First of all there are two women. Both are poor, both are widows, and both are in a desperate situation. And both stand as shining examples of the life of faith.

You’ve heard their story already in the Scripture readings just read and so we won’t repeat it. Suffice it to say that both of these women make a sacrifice in faith that is truly impressive. And it both cases, it is not the size of the gift that they give that is impressive, but the size of the sacrifice that they make.

For the one it was just a “little cake of bread. If we could visit her in her house in Zarephath like Elijah did, we would find bare cupboards and an empty fridge, and only just enough ingredients to make one loaf of bread. And she’s got a child to feed. No husband to support her, no pension to live on. And the economy has totally crashed because of a draught. This is all that she has.

So when a stranger shows up at her door and asks for something to drink and eat, and she says, “I don’t have anything to spare,” it means something much different that when we say “we have nothing to spare.” For here there really is nothing else. There are no leftovers.

But then when the stranger identifies himself as a prophet who speaks for the “Lord God of Israel” and he says, “Do not fear,” the Lord will provide, what does she do? What would you do?

“And she went and did as Elijah said.” How incredible is that? She gave out of her poverty all she had to live on.

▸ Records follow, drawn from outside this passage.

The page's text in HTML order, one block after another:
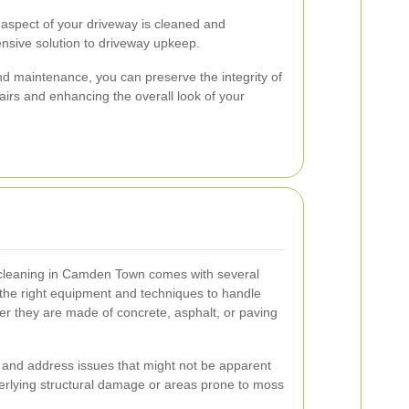
of your driveway is cleaned and
solution to driveway upkeep.
maintenance, you can preserve the integrity of
and enhancing the overall look of your
in Camden Town comes with several
right equipment and techniques to handle
they are made of concrete, asphalt, or paving
address issues that might not be apparent
structural damage or areas prone to moss
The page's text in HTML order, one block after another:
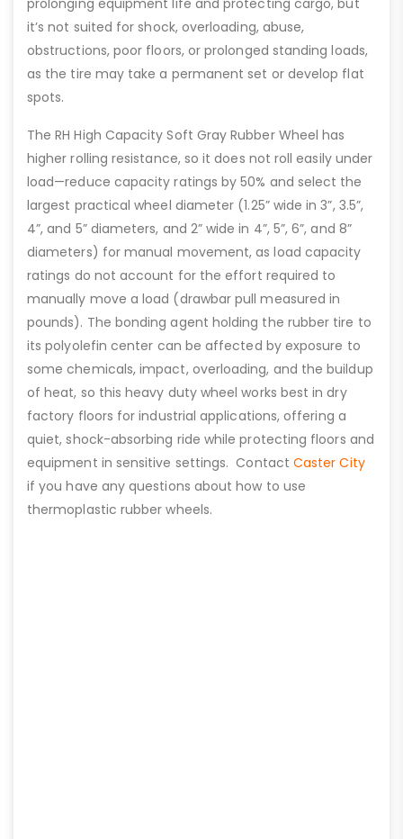
it’s not suited for shock, overloading, abuse,
obstructions, poor floors, or prolonged standing loads,
as the tire may take a permanent set or develop flat
spots.
The RH High Capacity Soft Gray Rubber Wheel has
higher rolling resistance, so it does not roll easily under
load—reduce capacity ratings by 50% and select the
largest practical wheel diameter (1.25” wide in 3”, 3.5”,
4”, and 5” diameters, and 2” wide in 4”, 5”, 6”, and 8”
diameters) for manual movement, as load capacity
ratings do not account for the effort required to
manually move a load (drawbar pull measured in
pounds). The bonding agent holding the rubber tire to
its polyolefin center can be affected by exposure to
some chemicals, impact, overloading, and the buildup
of heat, so this heavy duty wheel works best in dry
factory floors for industrial applications, offering a
quiet, shock-absorbing ride while protecting floors and
equipment in sensitive settings. Contact Caster City
if you have any questions about how to use
thermoplastic rubber wheels.
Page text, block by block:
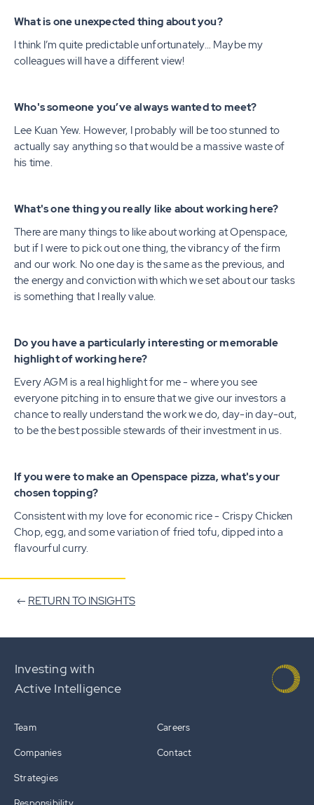
What is one unexpected thing about you?
I think I’m quite predictable unfortunately… Maybe my
colleagues will have a different view!
Who's someone you’ve always wanted to meet?
Lee Kuan Yew. However, I probably will be too stunned to
actually say anything so that would be a massive waste of
his time.
What's one thing you really like about working here?
There are many things to like about working at Openspace,
but if I were to pick out one thing, the vibrancy of the firm
and our work. No one day is the same as the previous, and
the energy and conviction with which we set about our tasks
is something that I really value.
Do you have a particularly interesting or memorable
highlight of working here?
Every AGM is a real highlight for me - where you see
everyone pitching in to ensure that we give our investors a
chance to really understand the work we do, day-in day-out,
to be the best possible stewards of their investment in us.
If you were to make an Openspace pizza, what's your
chosen topping?
Consistent with my love for economic rice - Crispy Chicken
Chop, egg, and some variation of fried tofu, dipped into a
flavourful curry.
RETURN TO INSIGHTS
Investing with
Active Intelligence
Team
Companies
Strategies
Careers
Contact
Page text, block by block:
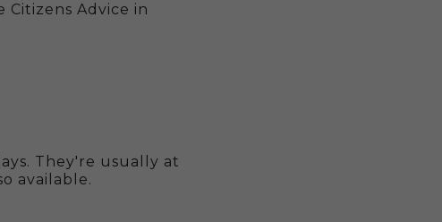
Advice in
They're usually at
available.
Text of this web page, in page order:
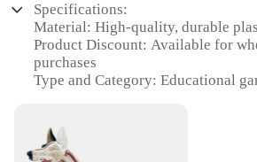
Specifications:
Material: High-quality, durable
Product Discount: Available for
purchases
Type and Category: Educational
use buttons
Usage and Purpose: Enhances
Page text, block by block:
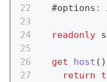
  #options
:
readonly
get host ( )
return
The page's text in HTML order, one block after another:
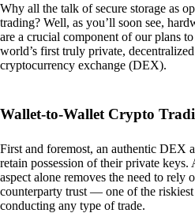
Why all the talk of secure storage as
trading? Well, as you’ll soon see,
are a crucial component of our plans
world’s first truly private, decentralized
cryptocurrency exchange (DEX).
Wallet-to-Wallet Crypto
First and foremost, an authentic DEX
retain possession of their private keys.
aspect alone removes the need to rely
counterparty trust — one of the
conducting any type of trade.
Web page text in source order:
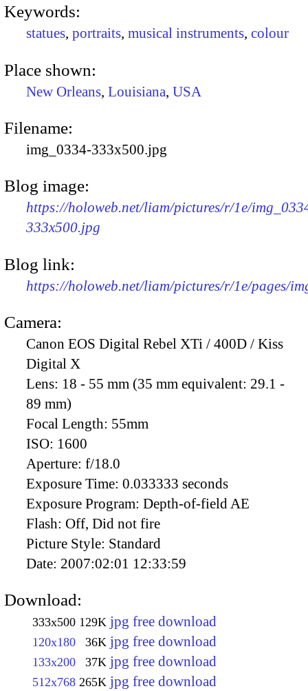
Keywords:
statues, portraits, musical instruments, colour
Place shown:
New Orleans, Louisiana, USA
Filename:
img_0334-333x500.jpg
Blog image:
https://holoweb.net/liam/pictures/r/1e/
333x500.jpg
Blog link:
https://holoweb.net/liam/pictures/r/1e/pages/
Camera:
Canon EOS Digital Rebel XTi / 400D / Kiss
Digital X
Lens: 18 - 55 mm (35 mm equivalent: 29.1 -
89 mm)
Focal Length: 55mm
ISO: 1600
Aperture: f/18.0
Exposure Time: 0.033333 seconds
Exposure Program: Depth-of-field AE
Flash: Off, Did not fire
Picture Style: Standard
Date: 2007:02:01 12:33:59
Download:
333x500 129K jpg free download
120x180 36K jpg free download
133x200 37K jpg free download
512x768 265K jpg free download
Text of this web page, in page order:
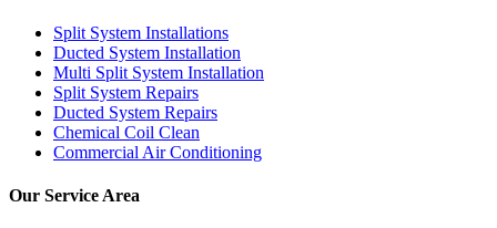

For the other woman, it was just “two small copper coins which make a penny.” If we tried to visit this woman in her home, we would probably find that she didn’t have one. The Greek word for “poor” here, “ptokos,” is used particularly for beggars. Even back in those days, there were religious leaders who would abuse their authority and con a poor, grieving widow into turning her possessions and even her home over to them in return for their prayers and spiritual care. Whatever the reason, she was a beggar who depended on others to drop a coin or two into her hand for her survival.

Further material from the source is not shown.